Task to complete =
Using the material that follows, identify and copy each line with the string "actively".
BEGIN Data shown
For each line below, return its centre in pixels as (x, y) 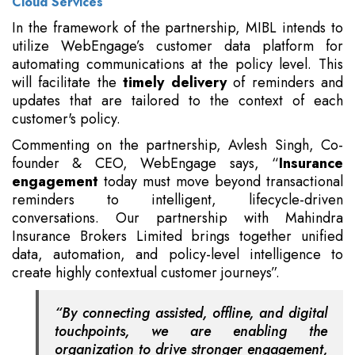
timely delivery (175, 83)
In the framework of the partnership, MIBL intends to (177, 28)
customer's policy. (66, 119)
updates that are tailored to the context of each (177, 101)
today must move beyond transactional (221, 182)
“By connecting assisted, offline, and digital (191, 313)
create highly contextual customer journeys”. (146, 273)
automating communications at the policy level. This (177, 65)
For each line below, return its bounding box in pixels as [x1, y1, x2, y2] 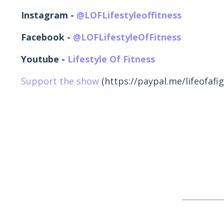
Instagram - [21, 9, 76, 21]
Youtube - [21, 53, 67, 65]
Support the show [21, 75, 99, 87]
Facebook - [21, 31, 73, 43]
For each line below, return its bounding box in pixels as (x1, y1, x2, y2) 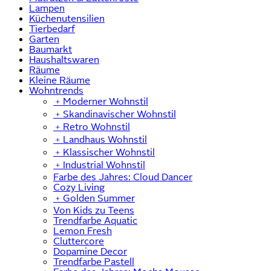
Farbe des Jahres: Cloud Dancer (53, 172, 192, 183)
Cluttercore (53, 236, 104, 247)
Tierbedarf (29, 24, 75, 34)
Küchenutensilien (29, 13, 105, 24)
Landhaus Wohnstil (63, 134, 147, 145)
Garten (29, 34, 59, 45)
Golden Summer (63, 193, 135, 204)
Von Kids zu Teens (53, 205, 134, 216)
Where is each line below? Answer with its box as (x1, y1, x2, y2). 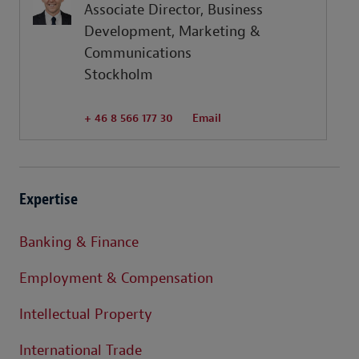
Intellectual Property (19, 305, 152, 325)
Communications (84, 44, 192, 63)
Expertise (19, 189, 78, 210)
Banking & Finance (19, 233, 139, 252)
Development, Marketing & (84, 22, 260, 42)
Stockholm (84, 66, 153, 85)
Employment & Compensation (19, 269, 213, 288)
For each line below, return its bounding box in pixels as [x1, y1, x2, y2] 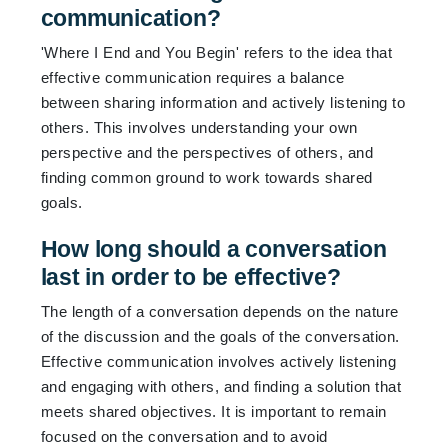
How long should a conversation [40, 235, 387, 262]
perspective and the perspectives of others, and [40, 143, 374, 161]
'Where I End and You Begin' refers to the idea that [40, 43, 393, 61]
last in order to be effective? [40, 263, 341, 290]
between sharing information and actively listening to [40, 93, 406, 111]
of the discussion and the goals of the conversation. [40, 327, 400, 345]
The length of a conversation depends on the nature [40, 302, 399, 320]
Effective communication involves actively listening [40, 352, 397, 370]
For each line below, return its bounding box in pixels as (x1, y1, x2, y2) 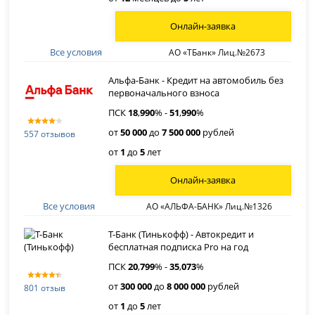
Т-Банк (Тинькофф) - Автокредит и (108, 228, 255, 240)
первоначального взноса (108, 86, 220, 99)
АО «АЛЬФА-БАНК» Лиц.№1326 (146, 200, 273, 212)
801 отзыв (24, 281, 66, 294)
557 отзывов (24, 127, 76, 140)
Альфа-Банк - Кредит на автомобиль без (108, 74, 284, 86)
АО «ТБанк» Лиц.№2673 (168, 46, 265, 58)
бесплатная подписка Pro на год (108, 240, 249, 253)
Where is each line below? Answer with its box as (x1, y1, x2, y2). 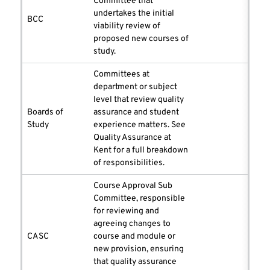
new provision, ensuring (93, 244, 184, 255)
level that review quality (93, 95, 184, 105)
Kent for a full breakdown (93, 145, 188, 156)
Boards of (27, 107, 63, 118)
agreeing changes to (93, 219, 171, 230)
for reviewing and (93, 206, 159, 217)
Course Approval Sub (93, 181, 172, 192)
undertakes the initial (93, 8, 174, 19)
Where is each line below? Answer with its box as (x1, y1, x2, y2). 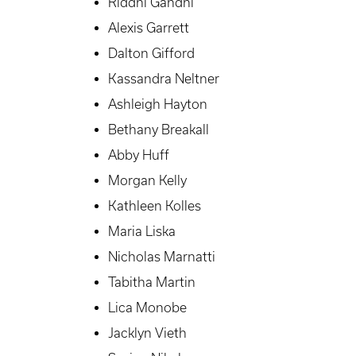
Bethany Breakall (108, 122, 209, 137)
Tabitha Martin (108, 275, 195, 290)
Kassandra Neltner (108, 72, 219, 87)
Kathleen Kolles (108, 199, 201, 214)
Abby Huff (108, 148, 169, 163)
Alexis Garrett (108, 21, 189, 36)
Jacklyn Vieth (108, 326, 187, 341)
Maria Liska (108, 224, 176, 239)
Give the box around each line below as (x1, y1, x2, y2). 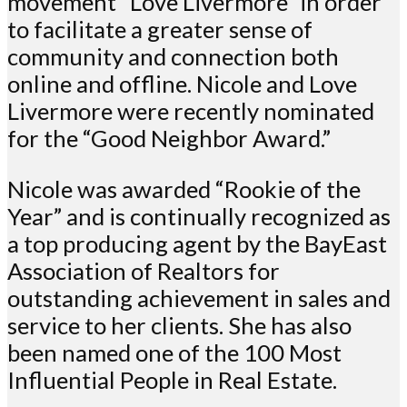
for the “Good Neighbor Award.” (7, 124, 331, 153)
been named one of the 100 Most (7, 338, 342, 366)
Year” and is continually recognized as (7, 202, 391, 230)
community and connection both (7, 43, 339, 71)
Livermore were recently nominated (7, 97, 374, 125)
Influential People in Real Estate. (7, 365, 337, 393)
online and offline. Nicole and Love (7, 70, 357, 98)
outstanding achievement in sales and (7, 283, 391, 312)
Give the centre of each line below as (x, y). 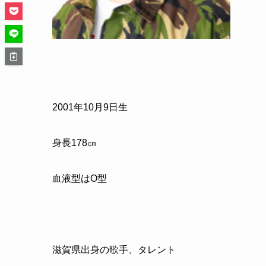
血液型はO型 (80, 178)
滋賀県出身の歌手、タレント (114, 249)
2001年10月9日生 (90, 107)
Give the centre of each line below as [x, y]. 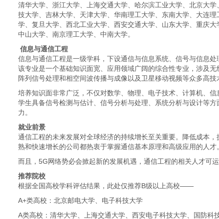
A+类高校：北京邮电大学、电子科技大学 [80, 200]
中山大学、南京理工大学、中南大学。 [76, 34]
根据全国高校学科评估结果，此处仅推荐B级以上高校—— [106, 186]
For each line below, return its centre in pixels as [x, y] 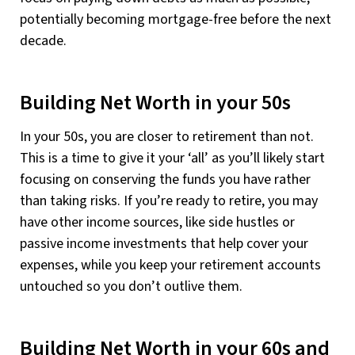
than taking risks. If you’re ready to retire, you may [169, 200]
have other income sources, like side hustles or [157, 222]
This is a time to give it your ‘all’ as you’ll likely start [172, 158]
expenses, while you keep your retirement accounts [170, 265]
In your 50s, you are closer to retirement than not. [167, 136]
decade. [43, 41]
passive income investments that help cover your [164, 243]
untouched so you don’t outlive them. [131, 286]
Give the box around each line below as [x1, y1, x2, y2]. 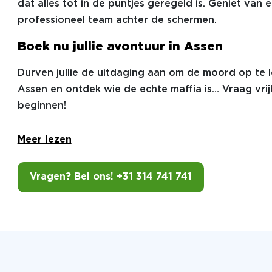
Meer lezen [17, 135, 72, 144]
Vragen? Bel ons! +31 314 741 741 [29, 172, 192, 182]
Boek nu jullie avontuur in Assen [17, 41, 223, 52]
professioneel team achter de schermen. [17, 16, 217, 25]
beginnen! [17, 101, 66, 110]
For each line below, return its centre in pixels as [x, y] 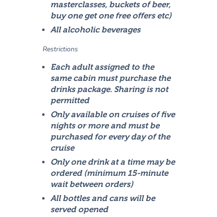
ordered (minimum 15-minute [109, 173]
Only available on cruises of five [113, 115]
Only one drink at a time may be [113, 162]
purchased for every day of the [110, 137]
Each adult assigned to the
END Data shown
Answer =
between sharing information and actively listening to [40, 93, 406, 111]
Effective communication involves actively listening [40, 352, 397, 370]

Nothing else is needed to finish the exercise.